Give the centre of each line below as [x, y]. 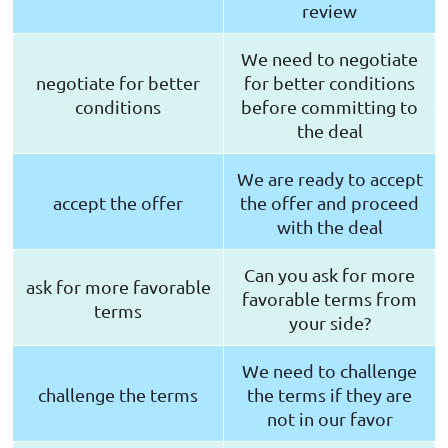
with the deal [329, 227]
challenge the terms [118, 395]
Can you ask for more [329, 275]
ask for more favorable [118, 287]
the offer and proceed [329, 203]
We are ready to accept [329, 179]
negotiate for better [118, 83]
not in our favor [329, 419]

## EXERCISE INSTRUCTIONS
Copy exactly the lines running from the one that holds "with the deal [329, 227]" to the last line of the listing above. Include both of those lines.

## PROBLEM SOLUTION
with the deal [329, 227]
challenge the terms [118, 395]
Can you ask for more [329, 275]
ask for more favorable [118, 287]
the offer and proceed [329, 203]
We are ready to accept [329, 179]
negotiate for better [118, 83]
not in our favor [329, 419]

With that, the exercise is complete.